You would have the same exact result (with DP > 0) of this:

given [a,b],  translate to [0,N] and search between [N/2, N]

tame start from [N/2,N]
wild from [(P-N/2) - N/4, (P-N/2) + N/4] = [P - 3N/4, P - N/4]

you don't need the symmetry to do this. You are using the old algorithm with different start ranges.

Instead of searching between [0,N] you search between [0,N/2] and there is few calculation to make when a collision on a tame.x and wild.x is reached in order to get the good key.

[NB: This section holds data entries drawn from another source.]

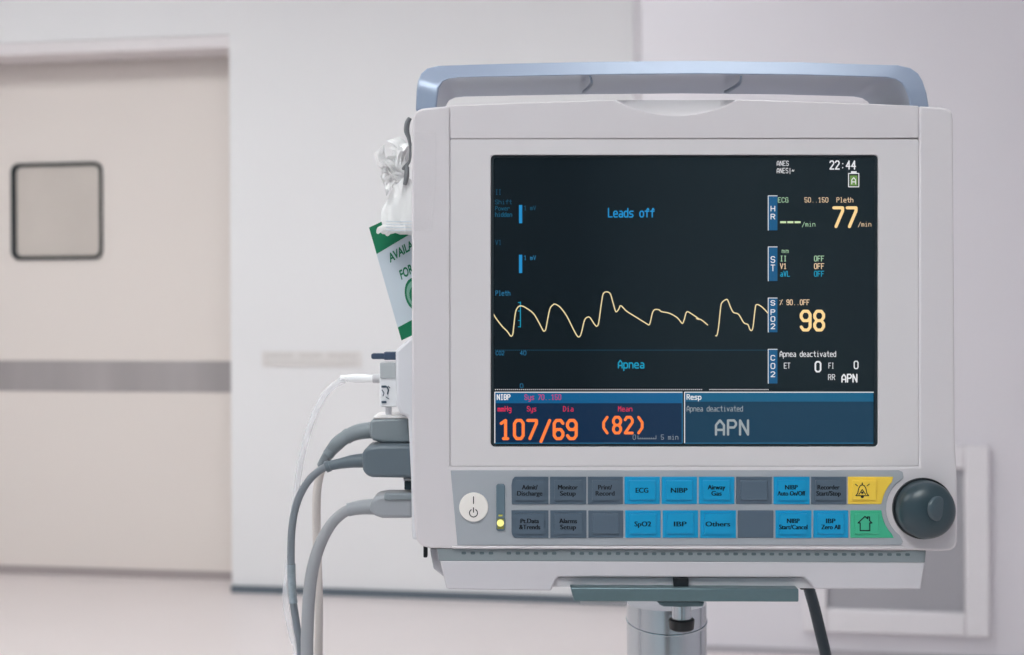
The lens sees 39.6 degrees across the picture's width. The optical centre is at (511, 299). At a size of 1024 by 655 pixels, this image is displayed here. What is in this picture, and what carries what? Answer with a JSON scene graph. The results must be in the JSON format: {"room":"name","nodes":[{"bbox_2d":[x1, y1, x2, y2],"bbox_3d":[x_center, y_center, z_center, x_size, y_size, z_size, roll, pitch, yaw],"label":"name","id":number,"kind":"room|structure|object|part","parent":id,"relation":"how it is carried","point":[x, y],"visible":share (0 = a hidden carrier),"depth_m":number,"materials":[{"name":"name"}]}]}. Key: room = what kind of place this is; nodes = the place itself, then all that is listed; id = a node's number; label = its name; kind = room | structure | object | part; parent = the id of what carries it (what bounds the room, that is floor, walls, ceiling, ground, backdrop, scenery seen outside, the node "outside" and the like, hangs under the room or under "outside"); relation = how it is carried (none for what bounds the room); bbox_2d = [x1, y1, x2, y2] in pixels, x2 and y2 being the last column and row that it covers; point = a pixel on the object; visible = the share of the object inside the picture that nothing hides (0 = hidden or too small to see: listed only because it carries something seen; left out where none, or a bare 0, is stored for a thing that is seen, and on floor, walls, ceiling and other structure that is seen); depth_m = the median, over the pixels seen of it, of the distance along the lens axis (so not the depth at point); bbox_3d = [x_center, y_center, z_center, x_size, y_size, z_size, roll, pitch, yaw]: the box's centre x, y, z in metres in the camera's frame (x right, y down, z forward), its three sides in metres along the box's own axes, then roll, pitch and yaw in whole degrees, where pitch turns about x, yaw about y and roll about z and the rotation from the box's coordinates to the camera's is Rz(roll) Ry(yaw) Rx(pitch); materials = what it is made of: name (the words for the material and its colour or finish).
{"room":"hospital room","nodes":[
{"label":"hospital room","id":0,"kind":"room"},
{"bbox_2d":[0,0,632,595],"bbox_3d":[-2.564,-0.312,6.127,6.972,2.950,0.477,0,0,10],"label":"wall","id":1,"kind":"structure","parent":0,"point":[317,88],"depth_m":5.56,"materials":[{"name":"paint"}]},
{"bbox_2d":[0,35,228,64],"bbox_3d":[-2.135,-1.020,5.913,2.100,0.048,0.206,0,0,10],"label":"trim","id":2,"kind":"structure","parent":1,"relation":"attached to","point":[215,45],"depth_m":5.76,"materials":[{"name":"paint"}]},
{"bbox_2d":[0,56,231,579],"bbox_3d":[-2.094,0.020,6.056,2.080,2.281,0.072,0,0,10],"label":"door","id":3,"kind":"structure","parent":1,"relation":"in","point":[115,294],"depth_m":5.96,"materials":[{"name":"laminate"}]},
{"bbox_2d":[262,351,361,366],"bbox_3d":[-0.785,0.231,5.566,0.408,0.062,0.008,0,0,10],"label":"wall sign","id":4,"kind":"object","parent":1,"relation":"attached to","point":[269,358],"visible":1,"depth_m":5.56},
{"bbox_2d":[231,585,626,605],"bbox_3d":[-0.335,1.138,5.484,1.572,0.028,0.012,0,0,10],"label":"baseboard","id":5,"kind":"structure","parent":1,"relation":"attached to","point":[534,598],"depth_m":5.48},
{"bbox_2d":[0,573,775,654],"bbox_3d":[0.006,1.200,3.000,12.000,0.100,12.000,0,0,0],"label":"floor","id":6,"kind":"structure","parent":0,"point":[40,614],"depth_m":5.08,"materials":[{"name":"plastic"}]},
{"bbox_2d":[570,577,798,654],"bbox_3d":[0.110,0.664,1.022,0.557,0.971,0.578,0,0,0],"label":"monitor stand","id":7,"kind":"object","parent":6,"relation":"on","point":[660,619],"visible":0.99,"depth_m":0.93,"materials":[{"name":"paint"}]},
{"bbox_2d":[371,61,956,590],"bbox_3d":[0.097,0.016,0.970,0.383,0.342,0.141,0,0,4],"label":"patient monitor","id":8,"kind":"object","parent":7,"relation":"on","point":[652,342],"visible":1,"depth_m":0.91,"materials":[{"name":"plastic"}]},
{"bbox_2d":[287,441,410,654],"bbox_3d":[-0.106,0.348,0.976,0.088,0.501,0.040,0,0,13],"label":"cable","id":9,"kind":"object","parent":8,"relation":"attached to","point":[379,459],"visible":0.99,"depth_m":0.97,"materials":[{"name":"grey plastic"}]},
{"bbox_3d":[-0.137,0.354,0.984,0.031,0.488,0.037,0,0,0],"label":"cord","id":10,"kind":"part","parent":9,"relation":"part of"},
{"bbox_2d":[301,490,411,654],"bbox_3d":[-0.102,0.358,0.966,0.079,0.458,0.030,0,0,9],"label":"cable","id":11,"kind":"object","parent":8,"relation":"attached to","point":[387,503],"visible":1,"depth_m":0.96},
{"bbox_3d":[-0.124,0.363,0.971,0.037,0.450,0.030,0,0,0],"label":"cord","id":12,"kind":"part","parent":11,"relation":"part of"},
{"bbox_2d":[340,374,379,382],"bbox_3d":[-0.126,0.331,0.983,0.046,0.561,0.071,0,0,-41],"label":"connector","id":13,"kind":"object","parent":8,"relation":"attached to","point":[355,378],"visible":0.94,"depth_m":0.97,"materials":[{"name":"white plastic"}]},
{"bbox_2d":[312,412,408,654],"bbox_3d":[-0.105,0.346,0.989,0.092,0.537,0.046,0,0,29],"label":"cable","id":14,"kind":"object","parent":8,"relation":"attached to","point":[394,428],"visible":0.91,"depth_m":0.97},
{"bbox_3d":[-0.135,0.362,1.007,0.014,0.505,0.048,0,0,-6],"label":"cord","id":15,"kind":"part","parent":14,"relation":"part of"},
{"bbox_3d":[-0.086,0.038,0.965,0.018,0.005,0.011,0,0,0],"label":"release lever","id":16,"kind":"part","parent":8,"relation":"part of","materials":[{"name":"blue plastic"}]},
{"bbox_2d":[369,222,411,340],"bbox_3d":[-0.068,-0.020,0.974,0.060,0.096,0.006,0,0,-12],"label":"card","id":17,"kind":"object","parent":8,"relation":"hanging from","point":[393,251],"visible":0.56,"depth_m":0.97,"materials":[{"name":"white paper"}]},
{"bbox_2d":[402,117,411,184],"bbox_3d":[-0.070,-0.099,0.950,0.007,0.046,0.007,0,0,0],"label":"cord","id":18,"kind":"object","parent":8,"relation":"attached to","point":[405,167],"visible":1,"depth_m":0.95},
{"bbox_2d":[375,137,411,235],"bbox_3d":[-0.073,-0.077,0.956,0.036,0.068,0.026,0,0,0],"label":"plastic bag","id":19,"kind":"object","parent":18,"relation":"hanging from","point":[396,214],"visible":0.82,"depth_m":0.95,"materials":[{"name":"clear plastic"}]},
{"bbox_2d":[497,515,503,528],"bbox_3d":[-0.007,0.142,0.908,0.005,0.009,0.001,0,0,0],"label":"lamp","id":20,"kind":"object","parent":8,"relation":"attached to","point":[500,518],"depth_m":0.91,"materials":[{"name":"yellow plastic"}]},
{"bbox_3d":[0.103,-0.138,0.958,0.332,0.035,0.088,0,0,0],"label":"handle","id":21,"kind":"part","parent":8,"relation":"part of","materials":[{"name":"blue plastic"}]},
{"bbox_3d":[0.106,0.133,0.911,0.290,0.049,0.003,0,0,0],"label":"control panel","id":22,"kind":"part","parent":8,"relation":"part of","materials":[{"name":"grey plastic"}]},
{"bbox_2d":[437,548,925,561],"bbox_3d":[0.109,0.164,0.960,0.313,0.010,0.099,0,0,0],"label":"vent","id":23,"kind":"object","parent":8,"relation":"attached to","point":[443,554],"depth_m":0.91,"materials":[{"name":"grey plastic"}]},
{"bbox_2d":[800,588,830,654],"bbox_3d":[0.237,0.423,1.058,0.038,0.484,0.116,0,0,16],"label":"power cable","id":24,"kind":"object","parent":8,"relation":"hanging from","point":[812,600],"visible":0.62,"depth_m":1.01,"materials":[{"name":"black plastic"}]},
{"bbox_3d":[0.263,0.133,0.899,0.037,0.037,0.017,0,0,0],"label":"knob","id":25,"kind":"part","parent":8,"relation":"part of","materials":[{"name":"grey plastic"}]},
{"bbox_3d":[0.112,0.214,0.940,0.017,0.008,0.017,0,0,0],"label":"clamp knob","id":26,"kind":"part","parent":7,"relation":"part of","materials":[{"name":"black plastic"}]},
{"bbox_3d":[0.110,0.188,0.968,0.145,0.010,0.124,0,0,0],"label":"mounting plate","id":27,"kind":"part","parent":7,"relation":"part of","materials":[{"name":"paint"}]},
{"bbox_2d":[633,0,1023,654],"bbox_3d":[2.263,-0.336,4.794,3.800,2.950,0.861,0,0,10],"label":"wall","id":28,"kind":"structure","parent":0,"point":[967,55],"depth_m":4.50,"materials":[{"name":"paint"}]},
{"bbox_2d":[707,645,965,654],"bbox_3d":[2.160,1.129,4.370,3.500,0.020,0.012,0,0,10],"label":"baseboard","id":29,"kind":"structure","parent":28,"relation":"attached to","point":[710,648],"depth_m":4.59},
{"bbox_2d":[803,445,989,637],"bbox_3d":[1.219,0.761,4.527,0.575,0.603,0.030,0,0,10],"label":"air vent","id":30,"kind":"object","parent":28,"relation":"in","point":[952,598],"visible":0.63,"depth_m":4.50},
{"bbox_3d":[1.221,0.761,4.535,0.445,0.473,0.014,0,0,10],"label":"louvre panel","id":31,"kind":"part","parent":30,"relation":"part of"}
]}

with dp=0 there is not much bad collisions, no more than expected.
Strangely when using dp > 0, lots of dead kangaroos appear and probably cycle, even with a small number of kangaroo. I have to understand why may be bug somewhere...

Bug found!

if tame.x = wild.x how can you detect the collision? they move from (-Q , Q) to (-Q+k*G , +Q+k*G)
same x, same jump, different paths.
If you don't use negative jumps (+kG and -kG), this is not possible.

This explain pefectly why when you set DP > 0 you pass from 1.47.sqrt(N) to 2.sqrt(N), because:

    -Q     !=     Q
 tame.x  = wild.x  could be a collision, but at next step:

    -Q     !=     Q            -->       -Q+k*G   !=  Q+k*G     you have now 2 separate walks
 tame.x  = wild.x                         tame.x  !=   wild.x

then tame and wild don't reach a common DP, unless you turn -Q and Q into distinguished points setting DP=0. With DP>0  tame.x = wild.x (-Q  != Q) becomes a collision not detectable.

[Jean_Luc]

It works with dp=0 because random walk are not really important, they just generate random sequence, and you don't care about the path, so it correctly solve the key (the distance is also stored in the hastable) but with dp>0 paths are of course important.
You're right there is probably a bug with my storage of symmetric point.